How to fight stress?

How to fight stress

Achievements of scientific and technological progress, accelerated rhythm of life require more mental efforts. Overwhelming information flows, rapid changes in society, increasing multitasking turn into constant tension, which depletes mental and physical resources. To withstand the stressful conditions, many begin taking antidepressants, tranquilizers, which are not without side effects. Psychologists recommend safer, but effective methods of maintaining the psychophysiological state. About how to combat stress without harm to health, we will tell in this article.

What is stress?

The concept of “stress” was introduced into medicine at the beginning of the last century by American physiologist W. Cannon. The doctor denoted with one succinct word a nonspecific adaptive response of the body to neuro-psychological overload. In the post-war years Cannon’s research was continued by his student (Canadian endocrinologist H. Selye), and by the end of the XX century the study of stress conditions and their consequences acquired a worldwide scale.

Stress can be both positive and negative. In the first case it is eustress – a bright positive event, which passes without complications for the body, charges positive, ends with relaxation. In the second case we are talking about distress – prolonged tension of the nervous system, the accumulation of negative emotions. Such a condition negatively affects the entire body, which is due to the close connection between the mental component and the somatic component. Permanent stress often leads to psycho-emotional dysfunctions, addictions, development of chronic diseases.

It is established that the inhabitants of megapolises, persons with a labile psyche, teenagers, people of the advanced age are more exposed to nervous and mental overload.

Causes of stress reactions

Stress is caused by neuropsychological overload and psychotraumatic situations. The more attention a person pays to his problems, the more it affects his mental and somatic health.
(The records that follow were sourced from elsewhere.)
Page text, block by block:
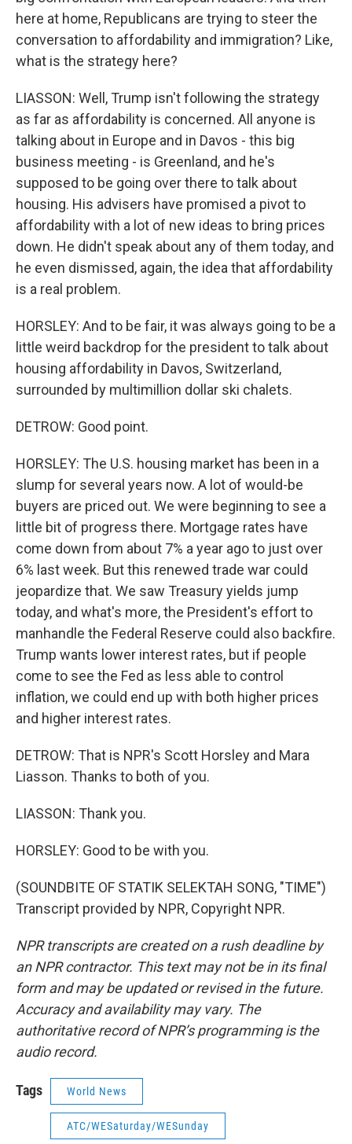
here at home, Republicans are trying to steer the
conversation to affordability and immigration? Like,
what is the strategy here?
LIASSON: Well, Trump isn't following the strategy
as far as affordability is concerned. All anyone is
talking about in Europe and in Davos - this big
business meeting - is Greenland, and he's
supposed to be going over there to talk about
housing. His advisers have promised a pivot to
affordability with a lot of new ideas to bring prices
down. He didn't speak about any of them today, and
he even dismissed, again, the idea that affordability
is a real problem.
HORSLEY: And to be fair, it was always going to be a
little weird backdrop for the president to talk about
housing affordability in Davos, Switzerland,
surrounded by multimillion dollar ski chalets.
DETROW: Good point.
HORSLEY: The U.S. housing market has been in a
slump for several years now. A lot of would-be
buyers are priced out. We were beginning to see a
little bit of progress there. Mortgage rates have
come down from about 7% a year ago to just over
6% last week. But this renewed trade war could
jeopardize that. We saw Treasury yields jump
today, and what's more, the President's effort to
manhandle the Federal Reserve could also backfire.
Trump wants lower interest rates, but if people
come to see the Fed as less able to control
inflation, we could end up with both higher prices
and higher interest rates.
DETROW: That is NPR's Scott Horsley and Mara
Liasson. Thanks to both of you.
LIASSON: Thank you.
HORSLEY: Good to be with you.
(SOUNDBITE OF STATIK SELEKTAH SONG, "TIME")
Transcript provided by NPR, Copyright NPR.
NPR transcripts are created on a rush deadline by
an NPR contractor. This text may not be in its final
form and may be updated or revised in the future.
Accuracy and availability may vary. The
authoritative record of NPR’s programming is the
audio record.
Tags World News
ATC/WESaturday/WESunday
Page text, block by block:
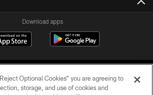
Download apps
Optional Cookies” you are agreeing to
storage, and use of cookies and
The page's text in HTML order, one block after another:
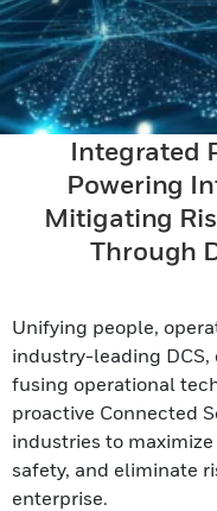
Integrated
Powering
Mitigating
Through
Unifying people,
industry-leading
fusing operational
proactive Connected
industries to
safety, and eliminate
enterprise.
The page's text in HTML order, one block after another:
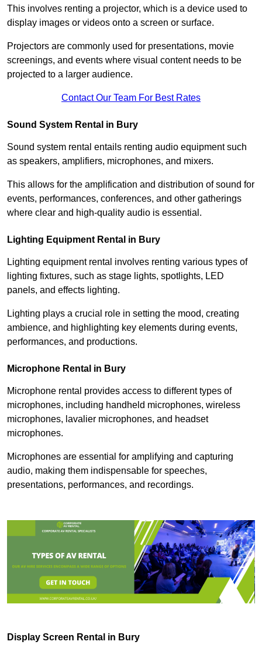
This involves renting a projector, which is a device used to
display images or videos onto a screen or surface.
Projectors are commonly used for presentations, movie
screenings, and events where visual content needs to be
projected to a larger audience.
Contact Our Team For Best Rates
Sound System Rental in Bury
Sound system rental entails renting audio equipment such
as speakers, amplifiers, microphones, and mixers.
This allows for the amplification and distribution of sound for
events, performances, conferences, and other gatherings
where clear and high-quality audio is essential.
Lighting Equipment Rental in Bury
Lighting equipment rental involves renting various types of
lighting fixtures, such as stage lights, spotlights, LED
panels, and effects lighting.
Lighting plays a crucial role in setting the mood, creating
ambience, and highlighting key elements during events,
performances, and productions.
Microphone Rental in Bury
Microphone rental provides access to different types of
microphones, including handheld microphones, wireless
microphones, lavalier microphones, and headset
microphones.
Microphones are essential for amplifying and capturing
audio, making them indispensable for speeches,
presentations, performances, and recordings.
Display Screen Rental in Bury

The main provoking factors include:

  • Psychotraumas. For example, the news of an incurable illness, the death of a loved one, bankruptcy, loss of property, a difficult divorce process.
  • Workaholism. Regardless of the type of work (mental or physical), a non-stop regime leads to burnout, chronic stress.
  • Physical injuries – car accidents, injuries, assaults, surgeries that result in disability.
  • Unresolved or slowly resolved problems – financial and housing difficulties, illness of relatives, protracted litigation, lengthy treatment or rehabilitation.
  • Problems in the family and society – constant tension in marital relations, conflicts with colleagues, superiors, neighbors, and acquaintances.
  • Age Crisis. Stress reactions, especially in women, cause age-related changes.
  • Adaptation situation – moving to another city, job changes, changes in living conditions, etc.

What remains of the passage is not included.